I recently read a tweet by one of my favourite people on Twitter, Naval Ravikant on the danger of playing status games instead of wealth games.
Seek wealth, not money or status. Wealth is having assets that earn while you sleep. Money is how we transfer time and wealth. Status is your place in the social hierarchy.
It’s a whole thread titled, “How to get rich (without getting lucky),” and worth taking the time to read, and that tweet is the second. He goes on to say:
Ignore people playing status games. They gain status by attacking people playing wealth creation games.
Whatever your thoughts on wealth, I think the point about status is worth thinking about.
If you think of wealth as being paid for creating stuff people value (although he defines this more specifically), and status as your position in a social hierarchy, a few things come out.
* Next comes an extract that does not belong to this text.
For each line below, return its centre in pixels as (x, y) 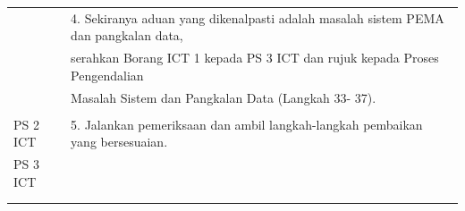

One is that wealth is outward focused: for people to pay you for whatever you create, it has to be stuff they consider valuable. (Ethical wealth, I mean, of course!) They determine that, not you. It’s not about how much work you feel like you put in, it’s how valuable people consider that work to be. If you make money off a book, a movie, an app, you’ve basically been paid for creating value. It’s all about the value. The money (in this sense) is simply people putting their money where their mouth is (as against merely saying your work is valuable).
Status, however, is inward-looking: it’s not about others, it’s about me. It’s about do others like me, do they accept me as one of the group, do they think I’m important, maybe even recognise me as something of a leader? If they like me, then I get to be higher status, or at least not be lower. It’s all about my position.
As Naval put it elsewhere, you can fight for bigger slices of the cake (because status requires someone to be below for another to be above) or you can work to create a bigger cake which allows bigger slices in general.
To put it another way, you can be creating value for others (that they’re actually willing to part with monetary value for), or protecting your status (that you’re rewarded with higher status for).
A helpful way to think about which is which, though, is are you more concerned about people’s response to your work (value creation) or your person (status protection)?
Of course we all have to do both to varying degrees, but which of the two is more important to you? And it’s easy to tell ourselves of course we really want to create value, but it’s important to be honest with ourselves. Heck, making money itself is often a status game.
Ultimately, though, what’s our main driver: how people rate us or how they rate our work? And when they don’t like our work do we take that as a sign to do more work or do we make that also a status thing? Are we really working for status? In our interactions, online, on social media and online, are we playing status games or creating value?
Overall the categorisation isn’t very precise — even problematic in some ways — but I still think it’s very useful, especially in the questions it raises and how those can help us think about how we work and exist in the world.
What are your thoughts on this? Do you find it useful, yourself? If not, why? And if you do, which do you find yourself caught up in more?